What will increased migration and the climate crisis mean for business?

The world is getting warmer due to man-made greenhouse gas emissions. As a result, extreme weather events are becoming increasingly commonplace, reliable rains are failing and sea levels are rising.And things are only set to worsen as temperatures rise.

What will increased migration and the climate crisis mean for business?

Businesses building climate forecasts into their planning think largely of their own material assets – asking introspective questions such as whether their factories can cope with the physical changes happening around them. But what about the people that work there?

In many parts of the world, the impacts of climate change are undermining communities’ life support systems. In some instances this is leading to violent conflict, economic instability and societal unrest, prompting people to flee in huge numbers.

Extreme droughts, for example, fuelled the war in Syria, driving five million people to migrate and displacing a further six million. The UN’s International Organisation for Migration states that by 2050 there could be as many as one billion climate refugees globally. That’s one in nine people.

Political responses are varied and volatile 

Far right, protectionist politicians are gaining ground on the back of immigration fears around the world, impacting businesses’ ability to trade and move workers between locations.

Conversely, some established leaders are welcoming the rise in immigration as a boost to the economy. This can be seen in Germany’s response to the Syria crisis, where the government granted asylum to one million refugees in part to fill the country’s chronic labour shortages. Integrating them into the workforce has taken time and innovative approaches, such as automotive giant Daimler AG’s internship programme for asylum seekers.

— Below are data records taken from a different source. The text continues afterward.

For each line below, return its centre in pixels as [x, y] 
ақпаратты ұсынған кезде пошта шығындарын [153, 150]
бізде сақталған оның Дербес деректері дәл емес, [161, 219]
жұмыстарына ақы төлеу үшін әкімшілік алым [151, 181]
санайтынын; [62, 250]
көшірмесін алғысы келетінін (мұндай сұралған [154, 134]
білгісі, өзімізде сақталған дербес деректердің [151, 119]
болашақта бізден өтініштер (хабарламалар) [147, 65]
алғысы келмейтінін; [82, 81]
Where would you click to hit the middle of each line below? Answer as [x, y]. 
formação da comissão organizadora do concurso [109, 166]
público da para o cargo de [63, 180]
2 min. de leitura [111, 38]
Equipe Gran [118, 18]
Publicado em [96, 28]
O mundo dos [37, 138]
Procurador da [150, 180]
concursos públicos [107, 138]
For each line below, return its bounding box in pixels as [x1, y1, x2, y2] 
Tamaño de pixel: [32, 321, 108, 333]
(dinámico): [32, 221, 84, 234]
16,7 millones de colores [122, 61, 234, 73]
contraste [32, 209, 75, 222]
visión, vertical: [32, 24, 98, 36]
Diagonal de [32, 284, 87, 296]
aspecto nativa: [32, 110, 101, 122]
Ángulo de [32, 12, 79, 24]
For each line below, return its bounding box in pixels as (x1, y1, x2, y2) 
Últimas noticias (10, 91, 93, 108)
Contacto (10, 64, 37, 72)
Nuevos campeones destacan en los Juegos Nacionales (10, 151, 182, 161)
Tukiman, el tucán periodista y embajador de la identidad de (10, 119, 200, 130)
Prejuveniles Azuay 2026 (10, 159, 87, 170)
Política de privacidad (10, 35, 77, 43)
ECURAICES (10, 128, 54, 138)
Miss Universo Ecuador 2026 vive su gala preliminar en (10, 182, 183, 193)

But the hard work has paid off, and today more than 300,000 refugees have already found employment in Germany. 

Climate action could also cause migration

To prevent one billion people being forced to flee their homes due to climate change, we need to do everything we can to control global warming. And to do that, the world’s top climatologists tell us we must bring greenhouse gas emissions to net zero somewhere between 2030 and 2050. The fact that emissions are still rising just 11 years out shows how massive such changes to the world’s energy, transport, the built environment and agriculture systems would be.

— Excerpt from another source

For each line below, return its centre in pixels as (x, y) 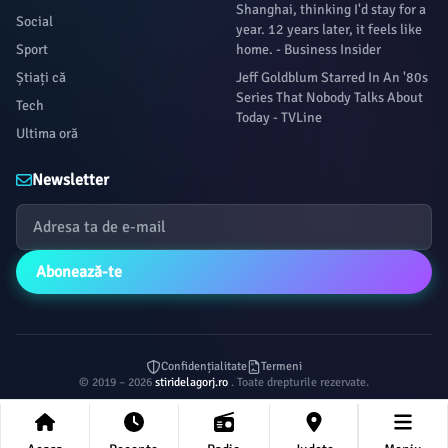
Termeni (281, 366)
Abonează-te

Whilst there are huge employment opportunities to come from the transition to a net zero economy, there are also threats to communities in how this plays out which could inadvertently add to migration pressures. For example, if agriculture becomes largely automated and “goes high tech” to, say, finely tune the soil conditions to suck more carbon dioxide from the atmosphere, then the redundant farmers could head for the cities.

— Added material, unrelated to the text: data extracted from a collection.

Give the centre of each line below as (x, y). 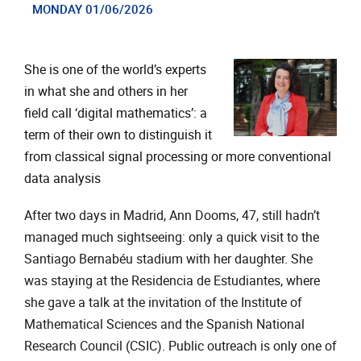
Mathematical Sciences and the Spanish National (164, 325)
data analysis (62, 178)
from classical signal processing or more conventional (178, 156)
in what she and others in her (106, 91)
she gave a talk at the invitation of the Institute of (163, 303)
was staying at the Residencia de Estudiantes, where (172, 281)
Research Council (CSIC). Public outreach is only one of (180, 346)
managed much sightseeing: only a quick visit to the (172, 238)

Businesses need to respond by ensuring they provide economic opportunities in places where high carbon emissions sectors are closed down or transformed. In the fossil fuel space, for example, companies can forecast when and where impacts will be felt – through plant closures etc. – and make use of the skilled workforces that are becoming available. Renewable energy businesses in Pittsburgh, USA, have done just this as coal mines and steel works closed there, and Scotland is preparing for the ending of North Sea oil and gas through its Just Transition Commission.

Over to business

Climate change-related migration is one of seven megatrends identified in Forum for the Future’s recent Future of Sustainability report as having a very significant role in shaping the future. It is clear that whether we are able to limit global warming to less than 1.5c or not, further disruption and migration is inevitable.

So, how can we as businesses prepare for this change?

Firstly, companies need to consider how climate change is likely to impact their workforce and those in your supply chains as part of your strategic planning. There’s no point building your factory on higher ground to ward off the threat of rising sea levels, for example, if the workforce has already been forced to leave the area because of persistent droughts. Conversely, some of your locations may become destinations for migrants; how can you use this as an opportunity to integrate them into your company and wider society?

Secondly, innovate for increased transience within your workers and consumers. As climate change impacts take greater hold people may well move more often and so your products and services may need to adapt to suit this. For example, people may own fewer material possessions and need more temporary housing. What does that mean for your business?

Build your understanding of which cities and regions could lose out from the rapid shift to a net zero carbon economy and support clean businesses to provide alternative economic opportunities, working with governments on a ‘just transition’

As well as being at the front of the race to a zero carbon economy, in order to survive and thrive, businesses must plan for and respond to climate change, migration and the political and economic changes that each in tandem will unfurl. The businesses that respond to this complexity will create the future, those that don’t will be lost to history.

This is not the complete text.